The same recent scholarship that has opened windows on Neapolitan practices of improvisation has also made contemporary reclamation of those practices possible. An international revival of historic improvisation seems to be underway, driven not only by academic research but also by a sense of malaise among conservatory students who hesitate to embrace a musical ecosystem in which millions of performers play the same hundred pieces over and over. They wonder if such an ecosystem is sustainable or even desirable and are attracted to the idea that they could invent interesting, beautiful music in recognized historic styles, and do so in front of an audience in acts of spontaneous creation.
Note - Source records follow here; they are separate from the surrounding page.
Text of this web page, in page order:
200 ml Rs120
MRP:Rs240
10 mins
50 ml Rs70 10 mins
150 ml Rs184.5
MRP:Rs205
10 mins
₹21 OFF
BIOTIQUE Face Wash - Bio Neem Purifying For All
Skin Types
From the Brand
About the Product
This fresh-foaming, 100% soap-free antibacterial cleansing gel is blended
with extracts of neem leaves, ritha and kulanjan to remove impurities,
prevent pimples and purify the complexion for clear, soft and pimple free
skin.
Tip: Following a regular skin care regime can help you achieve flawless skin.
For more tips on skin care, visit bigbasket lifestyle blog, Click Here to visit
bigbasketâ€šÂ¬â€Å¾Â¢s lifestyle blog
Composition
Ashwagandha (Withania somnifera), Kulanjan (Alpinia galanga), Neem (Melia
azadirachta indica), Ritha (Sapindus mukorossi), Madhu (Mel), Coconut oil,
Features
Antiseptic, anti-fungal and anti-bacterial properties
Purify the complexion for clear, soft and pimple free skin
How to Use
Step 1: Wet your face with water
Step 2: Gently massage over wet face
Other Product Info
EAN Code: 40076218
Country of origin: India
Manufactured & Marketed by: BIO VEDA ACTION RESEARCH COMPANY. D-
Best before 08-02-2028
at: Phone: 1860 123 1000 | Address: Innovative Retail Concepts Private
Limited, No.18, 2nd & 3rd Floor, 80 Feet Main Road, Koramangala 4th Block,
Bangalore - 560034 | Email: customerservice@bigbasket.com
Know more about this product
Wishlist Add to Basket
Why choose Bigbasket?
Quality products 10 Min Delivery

A student at the Royal Northern College of Music in Manchester, UK, explained this malaise by telling me that in devoting oneself solely to performing standard repertoire, a student could never hope to reach the level of Horowitz or Sokolov or Cliburn. The best one could hope for is to be an inferior imitator of the greats — a gloomy prospect, indeed. This student believed that in the 21st century, a player of standard repertoire cannot expect to make a truly unique contribution to the world of music.
Having discussed these matters with countless students from across the world, I have become convinced that the classical music realm is increasingly receptive to historic improvisation, not only as an academic curiosity but also as a potential equal partner on the stage with composed repertoire. In order to make improvisation resources available to students, I have invested effort in several projects.
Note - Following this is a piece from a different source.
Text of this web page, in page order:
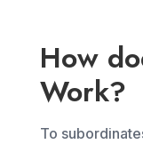
How
Work?
To
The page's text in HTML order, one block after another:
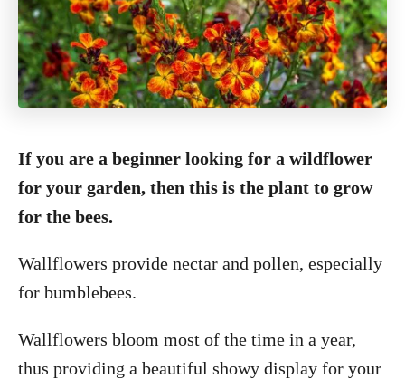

My website (johnmortensen.com) features live, unedited video of historic improvisation in concert from tours in the USA and overseas.
Improv Planet is an online school of historic improvisation. Participants include members of internationally recognized orchestras, faculty from leading conservatories, collegiate music students from around the world, and avid amateurs. Improv Planet hosts the world’s largest collection of historic keyboard improvisation video tutorials.
The U.S. State Department’s Fulbright program sponsored my performing and teaching tours hosted at the Cork School of Music, Jazeps Vitols Latvian Academy of Music, the Lithuanian Academy of Music and Theatre, Royal Northern College of Music, Chetham’s School of Music, and the Royal Danish Academy of Music – Aarhus. Watch a video of one of my students from Latvia improvising a fugue.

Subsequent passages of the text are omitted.